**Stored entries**
++++++++++
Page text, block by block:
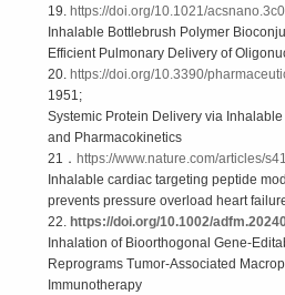
19. https://doi.org/10.1021/
Inhalable Bottlebrush Polymer
Efficient Pulmonary Delivery of
20. https://doi.org/10.3390/
1951;
Systemic Protein Delivery via
and Pharmacokinetics
21． https://www.nature.com/articles/
Inhalable cardiac targeting peptide
prevents pressure overload heart
22. https://doi.org/10.1002/
Inhalation of Bioorthogonal Gene-
Reprograms Tumor-Associated
Immunotherapy
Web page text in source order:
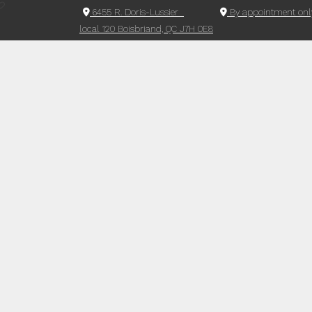
6455 R. Doris-Lussier
local 120 Boisbriand, QC J7H 0E8
By appointment
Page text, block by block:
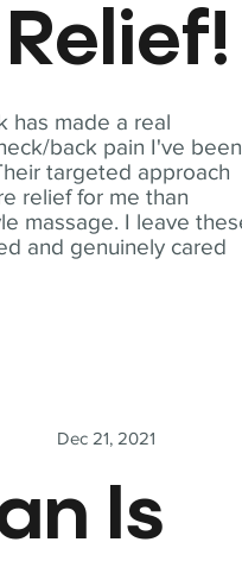
has made a real
back pain I've been
targeted approach
relief for me than
massage. I leave
and genuinely cared
Dec 21, 2021
Is
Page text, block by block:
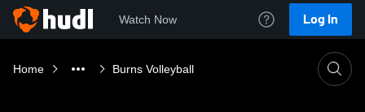
Watch Now Log In
Home Burns Volleyball
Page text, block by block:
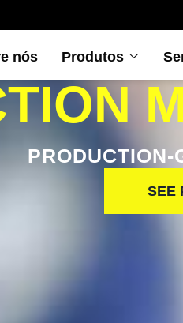
nós Produtos
PRODUCTION-
SEE
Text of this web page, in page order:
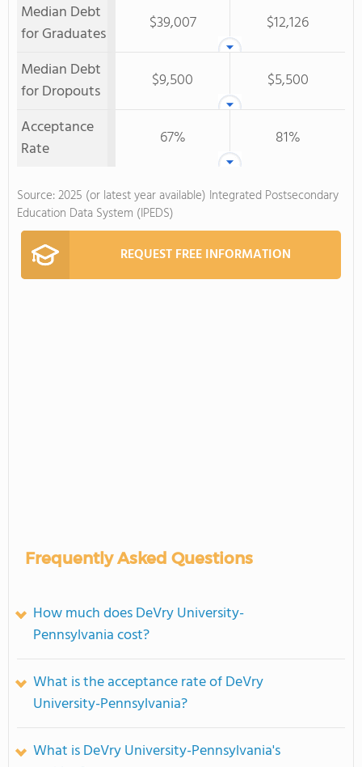
Median Debt
for Graduates
$39,007
$12,126
Median Debt
for Dropouts
$9,500
$5,500
Acceptance
Rate
67% 81%
Source: 2025 (or latest year available) Integrated Postsecondary
Education Data System (IPEDS)
REQUEST FREE INFORMATION
Frequently Asked Questions
How much does DeVry University-
Pennsylvania cost?
What is the acceptance rate of DeVry
University-Pennsylvania?
What is DeVry University-Pennsylvania's
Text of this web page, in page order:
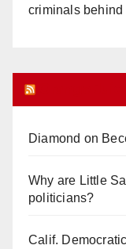
criminals
Diamond on
Why are Little
politicians?
Calif.
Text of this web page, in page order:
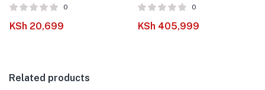
0
KSh 20,699
0
KSh 405,999
Related products
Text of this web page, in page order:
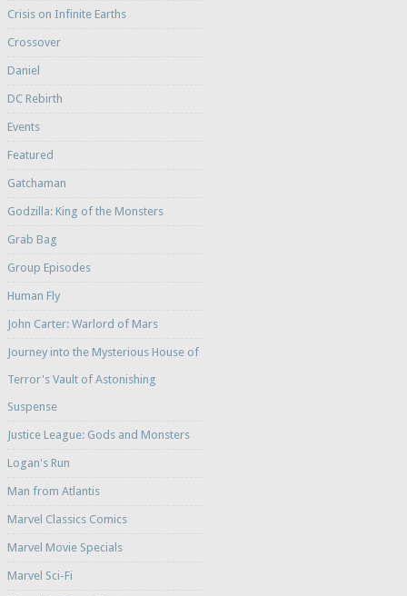
Crisis on Infinite Earths
Crossover
Daniel
DC Rebirth
Events
Featured
Gatchaman
Godzilla: King of the Monsters
Grab Bag
Group Episodes
Human Fly
John Carter: Warlord of Mars
Journey into the Mysterious House of
Terror's Vault of Astonishing
Suspense
Justice League: Gods and Monsters
Logan's Run
Man from Atlantis
Marvel Classics Comics
Marvel Movie Specials
Marvel Sci-Fi
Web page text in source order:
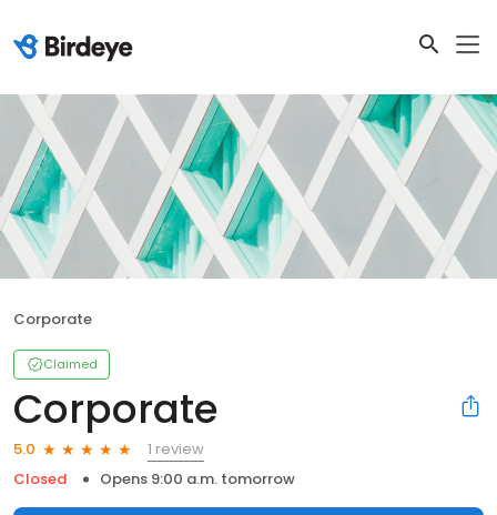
++++++++++
**About this task**
Your answer must be the records exactly as they stand, with no pictures in it.

**Answer to this exercise**
Page text, block by block:
19. https://doi.org/10.1021/
Inhalable Bottlebrush Polymer
Efficient Pulmonary Delivery of
20. https://doi.org/10.3390/
1951;
Systemic Protein Delivery via
and Pharmacokinetics
21． https://www.nature.com/articles/
Inhalable cardiac targeting peptide
prevents pressure overload heart
22. https://doi.org/10.1002/
Inhalation of Bioorthogonal Gene-
Reprograms Tumor-Associated
Immunotherapy
Web page text in source order:
6455 R. Doris-Lussier
local 120 Boisbriand, QC J7H 0E8
By appointment
Page text, block by block:
has made a real
back pain I've been
targeted approach
relief for me than
massage. I leave
and genuinely cared
Dec 21, 2021
Is
Page text, block by block:
Watch Now Log In
Home Burns Volleyball
Page text, block by block:
nós Produtos
PRODUCTION-
SEE
Text of this web page, in page order:
Median Debt
for Graduates
$39,007
$12,126
Median Debt
for Dropouts
$9,500
$5,500
Acceptance
Rate
67% 81%
Source: 2025 (or latest year available) Integrated Postsecondary
Education Data System (IPEDS)
REQUEST FREE INFORMATION
Frequently Asked Questions
How much does DeVry University-
Pennsylvania cost?
What is the acceptance rate of DeVry
University-Pennsylvania?
What is DeVry University-Pennsylvania's
Text of this web page, in page order:
criminals
Diamond on
Why are Little
politicians?
Calif.
Text of this web page, in page order:
0
KSh 20,699
0
KSh 405,999
Related products
Text of this web page, in page order:
Crisis on Infinite Earths
Crossover
Daniel
DC Rebirth
Events
Featured
Gatchaman
Godzilla: King of the Monsters
Grab Bag
Group Episodes
Human Fly
John Carter: Warlord of Mars
Journey into the Mysterious House of
Terror's Vault of Astonishing
Suspense
Justice League: Gods and Monsters
Logan's Run
Man from Atlantis
Marvel Classics Comics
Marvel Movie Specials
Marvel Sci-Fi
Web page text in source order:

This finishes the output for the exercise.